— Комета.
— Какая комета? — строго вдруг спросила она (словно некоторые из комет известны ей своей легкомысленностью).
— Когоутека.
— Кого-кого?
— Когоутека!
— Ах, Когоутека! — с облегчением сказала жена, как будто это в корне меняло все дело.— Так вот же она!
Она бросила мне журнал. Но никакой кометы там, естественно, не было. Была клякса, вернее, отсутствие кляксы — типографской краски на темном фоне.
Нет, в этот раз я на эту подмену не соглашусь. Я уже имел вместо вихря — одноименный пылесос, а вместо галактики — одноименную соковыжималку.
— Все! — сказал я себе.— Сейчас или никогда!
— Тебе бы лишь из дому уйти! — зло проговорила мне вслед жена.
Я выскочил на улицу, впрыгнул в автобус. Я доехал до конца, посмотрел: никакой бездны наверху не было, все забивал свет согнутых фонарей.
Я сел в загородный автобус и вышел возле одинокой будки, стоявшей на краю огромного темного поля.
Я долго хлюпал по грязи и воде и, только войдя в полную темноту, поднял голову.
О-о-о-о! Вот это другое дело!
…Но где ж комета? Я долго искал ее среди бесчисленных звездочек и вдруг увидел ее в самом низу, у горизонта,— тусклая звездочка с летящим от нее маленьким лучиком… Во-от! Я пристально смотрел на нее, и мне показалось, что она движется — лучик чуть-чуть развернулся. Потом я заметил, что лучик еще вырос. Что такое? Об этом ничего не писали! Сердце вдруг запрыгало, как пойманная рыба… Точно! Приближается! Знал бы я, что это так страшно!
И тут, словно вспомнив обо мне, лучик повернулся и стал светить в мою сторону!
Это уже не мерцание — свет! За кочками на пустыре протянулись длинные подвижные тени.
Слепящий шар приближался все быстрее — и вот весь мокрый пустырь, всегда темный по ночам, осветился ярким мертвенным светом!
Быстро стал нарастать страшный грохот. Я почувствовал, что земля подо мной дрогнула. Я сделал шаг, поскользнулся, упал. Земля прыгала подо мною, как живая.
Потом я поднялся и увидел, как по насыпи, сотрясая все вокруг, промчался тяжелый товарный поезд…
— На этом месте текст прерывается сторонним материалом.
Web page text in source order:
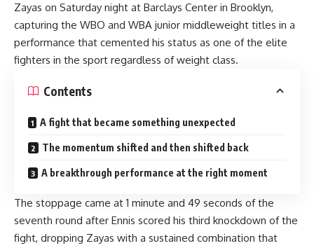
Zayas on Saturday night at Barclays Center in Brooklyn,
capturing the WBO and WBA junior middleweight titles in a
performance that cemented his status as one of the elite
fighters in the sport regardless of weight class.
Contents
A fight that became something unexpected
The momentum shifted and then shifted back
A breakthrough performance at the right moment
The stoppage came at 1 minute and 49 seconds of the
seventh round after Ennis scored his third knockdown of the
fight, dropping Zayas with a sustained combination that

То хохоча, то снова испытывая возвращающиеся приступы ужаса, я приехал домой и лег.
Проснулся я на какой-то длинной веранде. Солнце освещало ее через крайнее оранжевое стеклышко. Я долго лежал неподвижно. Солнце передвинулось, светило через следующее стеклышко — красное, потом через следующее — зеленое… и, быстро миновав все стекла террасы, скрылось за дощатой стеной. И почти сразу же показалось в начале, снова светило сквозь оранжевое стеклышко, потом через красное… Прошло через все стеклышки еще быстрее и почти сразу же засверкало через первое… Третий круг… Четвертый! Я закричал.
Я заболел. Официально считается, что я простудился, шастая по пустырю. Но на самом-то деле — меня продуло из бездны.
Прошло некоторое время, прежде чем я стал выздоравливать. Ко мне постепенно возвращались слух, зрение, нюх, причем свежие, обостренные, словно бы отдохнувшие и встряхнувшиеся, и сопровождалось это давно забытым блаженством.
Как рыхло, кусками, с клейким прохладным ветерком отпадают кипы страниц в перелистываемой книге.
На дне чистой, вымытой, блестящей чашки свет лежал контуром яблочка.
Я поднялся, вышел в прихожую. В плоском луче солнца пыль закручивалась галактиками. Вот сверкнула муха, как комета. Я закашлялся и увидел, как в пыли проплыло три волны кашля.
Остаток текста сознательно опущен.